A data mesh according to Alok is “a ecosystem of products that play nicely”. I like this definition and it essentially means something that can pull in data from anywhere in order to act on that data in some way. Striim is a data mesh for streaming data.

The demo was a RAG system to allow for natural language querying of a e-commerce website. Two interesting points of note:

  • Embeddings were performed using Google Vertex AI (as the LLM used was PaLM).
  • the Vector database was actually PostgreSQL - they have a product called pgvector.

Pretty interesting talk - but nothing really “new” to add to the RAGu.

Building Scalable Data Products To Fuel Data Science Outcomes

  • Keith Lawrence, Red Hat
  • Andy Mott, Starburst

This talk was about Red Hat Data Science - “a ML platform for the hybrid cloud”. Starburst is a ‘data mesh’, as it essentially allows you to query data from anywhere without even thinking about it. This talk felt again like a sales pitch, however I think Starburst is a pretty cool product. It’s very useful for when you want to quickly start using data, and scale quickly. Other than that, nothing really to add from this talk. I thought that Dataiku looks much better than this Red Hat Data Science - so I would continue using that.

A History of Language Models: Explained By Generating Session Submissions for Big Data Ldn

Whilst Advancing Analytics may have good, informative youtube videos - found here. This talk was pretty poor. He essentially admitted it was written by ChatGPT and then spent 20 minutes talk about a super basic overview of the history of LMs - which anyone with any interest in LMs would know already. I think what would have been nice would be to take more time going into the details of the architecture of some of those and really give your opinions on them.

He mentioned Retentive Networks - here.
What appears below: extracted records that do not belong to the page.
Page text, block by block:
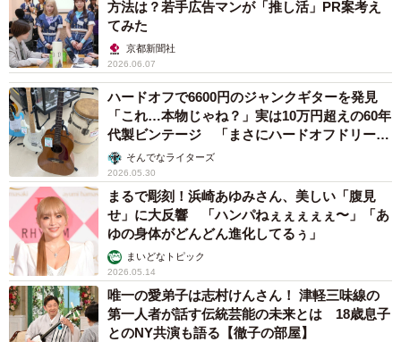
方法は？若手広告マンが「推し活」PR案考え
てみた
京都新聞社
2026.06.07
ハードオフで6600円のジャンクギターを発見
「これ…本物じゃね？」実は10万円超えの60年
代製ビンテージ 「まさにハードオフドリー
ム」そんでなライターズ
2026.05.30
まるで彫刻！浜崎あゆみさん、美しい「腹見
せ」に大反響 「ハンパねぇぇぇぇぇ〜」「あ
ゆの身体がどんどん進化してるぅ」
まいどなトピック
2026.05.14
唯一の愛弟子は志村けんさん！ 津軽三味線の
第一人者が話す伝統芸能の未来とは 18歳息子
とのNY共演も語る【徹子の部屋】
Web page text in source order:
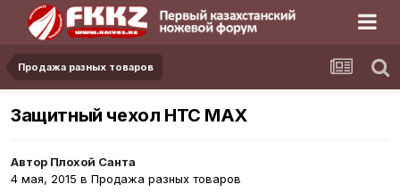
Продажа разных товаров
Защитный чехол HTC MAX
Автор Плохой Санта
4 мая, 2015 в Продажа разных товаров
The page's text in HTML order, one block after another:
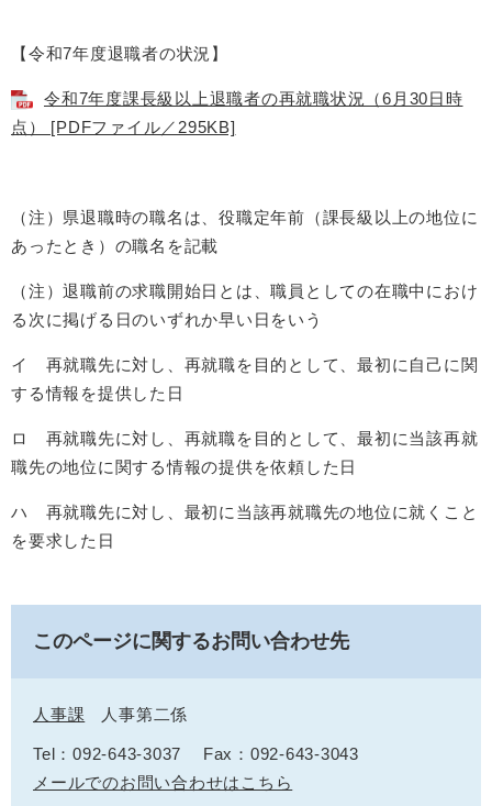
【令和7年度退職者の状況】
令和7年度課長級以上退職者の再就職状況（6月30日時
点） [PDFファイル／295KB]
（注）県退職時の職名は、役職定年前（課長級以上の地位に
あったとき）の職名を記載
（注）退職前の求職開始日とは、職員としての在職中におけ
る次に掲げる日のいずれか早い日をいう
イ 再就職先に対し、再就職を目的として、最初に自己に関
する情報を提供した日
ロ 再就職先に対し、再就職を目的として、最初に当該再就
職先の地位に関する情報の提供を依頼した日
ハ 再就職先に対し、最初に当該再就職先の地位に就くこと
を要求した日
このページに関するお問い合わせ先
人事課 人事第二係
Tel：092-643-3037
Fax：092-643-3043
メールでのお問い合わせはこちら

I had only heard of this in passing as it’s a relatively new paper - but I will have a read of this as it seems interesting.
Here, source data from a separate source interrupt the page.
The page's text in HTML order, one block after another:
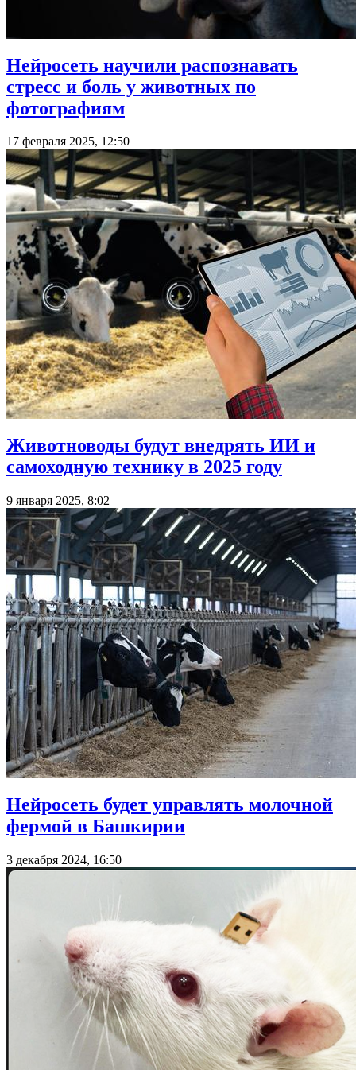
Нейросеть научили распознавать
стресс и боль у животных по
фотографиям
17 февраля 2025, 12:50
Животноводы будут внедрять ИИ и
самоходную технику в 2025 году
9 января 2025, 8:02
Нейросеть будет управлять молочной
фермой в Башкирии
3 декабря 2024, 16:50
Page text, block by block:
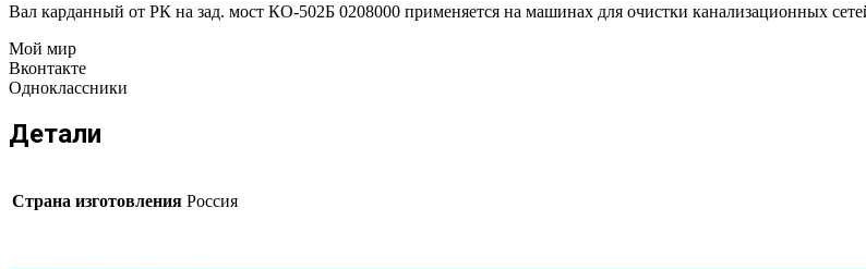
Вал карданный от РК на зад. мост КО-502Б 0208000 применяется на машинах для очистки канализационных
Мой мир
Вконтакте
Одноклассники
Детали
Страна изготовления Россия
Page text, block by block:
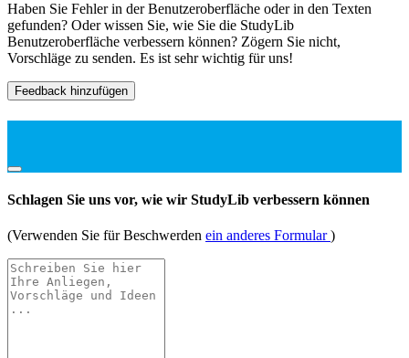
Haben Sie Fehler in der Benutzeroberfläche oder in den Texten
gefunden? Oder wissen Sie, wie Sie die StudyLib
Benutzeroberfläche verbessern können? Zögern Sie nicht,
Vorschläge zu senden. Es ist sehr wichtig für uns!
Feedback hinzufügen
Schlagen Sie uns vor, wie wir StudyLib verbessern können
(Verwenden Sie für Beschwerden ein anderes Formular)
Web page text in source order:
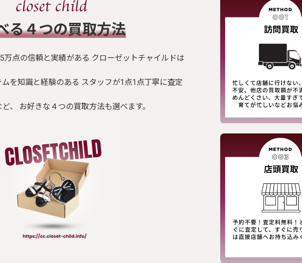
る４つの買取方法
万点の信頼と実績がある クローゼットチャイルドは
を知識と経験のある スタッフが1点1点丁寧に査定
、 お好きな４つの買取方法も選べます。
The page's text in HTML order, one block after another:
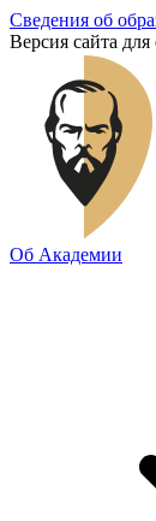
Сведения об
Версия сайта
Об Академии
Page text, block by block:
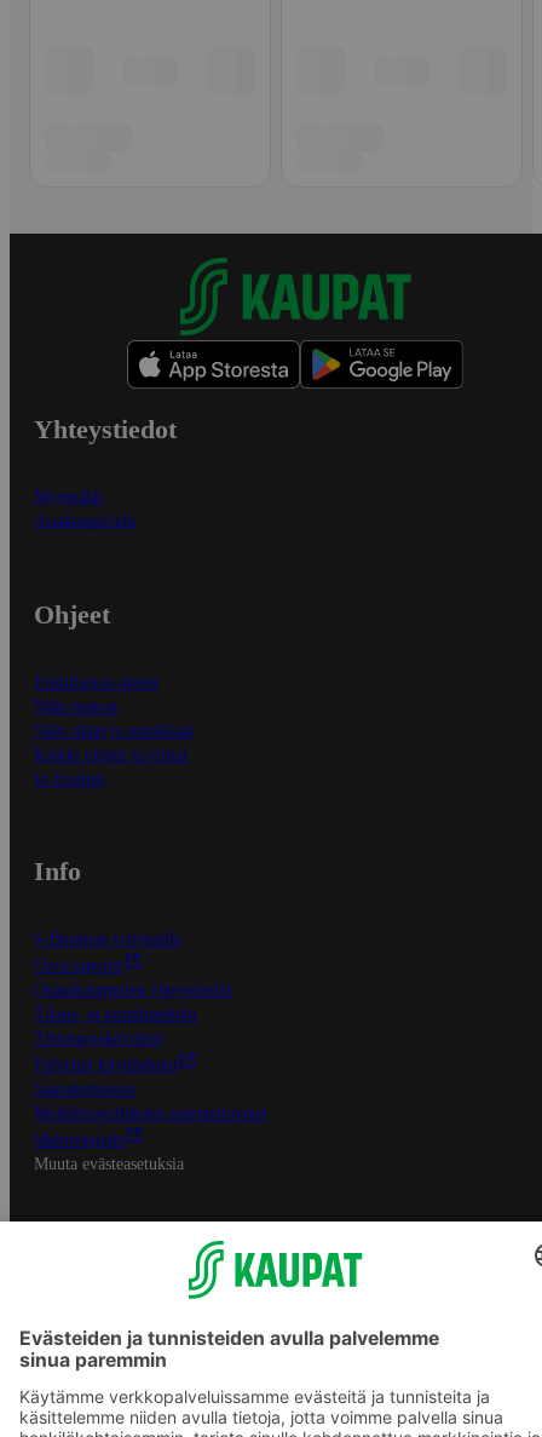
Yhteystiedot
Myymälät
Asiakaspalvelu
Ohjeet
Ensitilaajan ohjeet
Näin maksat
Näin tilaat ja muokkaat
Kaikki ohjeet ja vinkit
In English
Info
S-Business yrityksille
Oiva-raportit
Osuuskauppojen yhteystiedot
Tilaus- ja toimitusehdot
Tietosuojakäytäntö
Palvelun käyttöehdot
Saavutettavuus
Mobiilisovelluksen saavutettavuus
Mainostajalle
Muuta evästeasetuksia
S-ryhmän palvelut
S-ryhmä
Asiakasomistajuus
S-ostoslista -sovellus
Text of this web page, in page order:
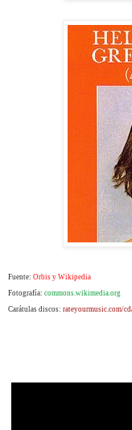
Fuente: Orbis y Wikipedia
Fotografía: commons.wikimedia.org
Carátulas discos: rateyourmusic.com/
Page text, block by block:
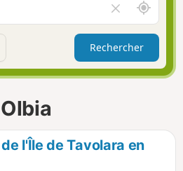
a
i
g
o
i
d
e
r
l
a
A
u
t
u
r
Rechercher
l'Île de Tavolara en
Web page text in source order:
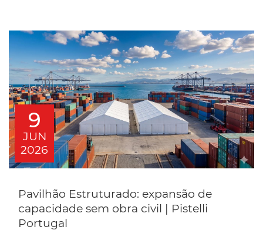
9
JUN
2026
Pavilhão Estruturado: expansão de
capacidade sem obra civil | Pistelli
Portugal
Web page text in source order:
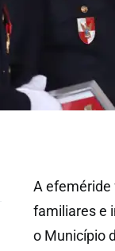
A efeméride
familiares e
o Município
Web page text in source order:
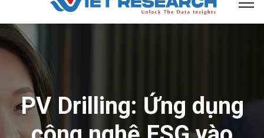
PV Drilling: Ứng dụng
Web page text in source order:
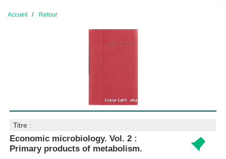
Accueil Retour
Titre :
Economic microbiology. Vol. 2 :
Primary products of metabolism.
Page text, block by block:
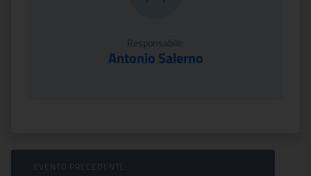
Responsabile:
Antonio Salerno
Sfoglia Eventi
EVENTO PRECEDENTE:

At least this LSTM generated film was cool: https://www.youtube.com/watch?v=LY7x2Ihqjmc.

How to choose the right infrastructure and solutions for your ML projects

I think this talk summed up my view of the day - the title of the talks was much more interesting than the actual talk themselves. I was hoping for some more technical details on the aspects to take into considerations when choosing a product - but I guess that’s specific from use case to use case. His points essentially boiled down to - do you want to build your own product suited completely towards you or do you want a flexible product you can buy / use (open-source) that might not be as good but works.

Nothing really to say on this one.

Overall Thoughts

Day 1 better than Day 2 - more interesting technical talks in my opinion. However, both days I had fun chatting to the vendors and getting some free t-shirts! I’m also excited to try our Giskard - it seems like the most useful product of the ones I saw / spoke to. Perhaps maybe Hopsworks too.
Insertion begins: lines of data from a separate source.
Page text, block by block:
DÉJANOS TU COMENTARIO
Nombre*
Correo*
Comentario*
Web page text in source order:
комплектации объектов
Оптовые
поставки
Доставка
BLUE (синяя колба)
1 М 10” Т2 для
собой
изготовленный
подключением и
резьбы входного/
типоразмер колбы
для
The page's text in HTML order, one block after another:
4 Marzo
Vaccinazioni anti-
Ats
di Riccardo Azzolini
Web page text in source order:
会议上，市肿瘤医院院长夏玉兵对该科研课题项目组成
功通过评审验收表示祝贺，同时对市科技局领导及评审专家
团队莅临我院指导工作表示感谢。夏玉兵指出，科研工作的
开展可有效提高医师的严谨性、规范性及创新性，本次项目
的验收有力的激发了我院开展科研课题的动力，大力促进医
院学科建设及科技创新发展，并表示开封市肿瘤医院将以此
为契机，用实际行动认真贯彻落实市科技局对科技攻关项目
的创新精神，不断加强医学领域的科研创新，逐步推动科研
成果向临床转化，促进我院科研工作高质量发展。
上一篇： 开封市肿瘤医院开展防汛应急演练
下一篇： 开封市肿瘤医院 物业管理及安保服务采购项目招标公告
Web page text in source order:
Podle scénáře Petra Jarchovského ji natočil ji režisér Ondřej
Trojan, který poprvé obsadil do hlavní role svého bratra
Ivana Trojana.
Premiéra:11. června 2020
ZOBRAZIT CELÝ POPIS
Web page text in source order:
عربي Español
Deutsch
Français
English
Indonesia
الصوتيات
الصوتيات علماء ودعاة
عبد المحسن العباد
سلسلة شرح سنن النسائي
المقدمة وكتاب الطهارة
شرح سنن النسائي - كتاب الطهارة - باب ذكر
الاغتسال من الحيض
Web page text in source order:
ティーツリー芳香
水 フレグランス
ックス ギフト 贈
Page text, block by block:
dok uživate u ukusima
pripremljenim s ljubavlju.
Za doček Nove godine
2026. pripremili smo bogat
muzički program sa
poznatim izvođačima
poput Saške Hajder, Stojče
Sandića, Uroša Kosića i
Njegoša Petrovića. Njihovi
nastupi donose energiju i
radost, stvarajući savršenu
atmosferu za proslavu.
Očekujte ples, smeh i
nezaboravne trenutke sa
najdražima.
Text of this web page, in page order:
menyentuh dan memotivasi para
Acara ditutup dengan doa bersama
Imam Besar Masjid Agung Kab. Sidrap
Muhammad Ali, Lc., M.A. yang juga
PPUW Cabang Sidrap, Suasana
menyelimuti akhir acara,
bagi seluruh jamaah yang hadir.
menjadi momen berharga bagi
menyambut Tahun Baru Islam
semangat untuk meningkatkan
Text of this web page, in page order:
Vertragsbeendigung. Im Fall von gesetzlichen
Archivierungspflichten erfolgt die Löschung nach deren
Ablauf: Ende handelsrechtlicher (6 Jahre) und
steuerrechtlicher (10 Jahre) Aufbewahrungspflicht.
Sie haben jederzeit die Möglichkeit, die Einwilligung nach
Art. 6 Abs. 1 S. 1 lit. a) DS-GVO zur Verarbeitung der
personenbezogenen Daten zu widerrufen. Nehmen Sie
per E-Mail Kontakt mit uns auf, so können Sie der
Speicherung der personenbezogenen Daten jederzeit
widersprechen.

I often found myself getting anxious in the crowd, and trying to chat to vendors. However, if you really looked around and studied other people there - you could also see some anxious looks on their faces too. I think you have to remember that no-one is going to look at you twice - people are stuck inside their own heads. Have fun, and be curious and you’ll get the best out of these conferences - make sure to go and ask for the swag, they don’t just offer it out!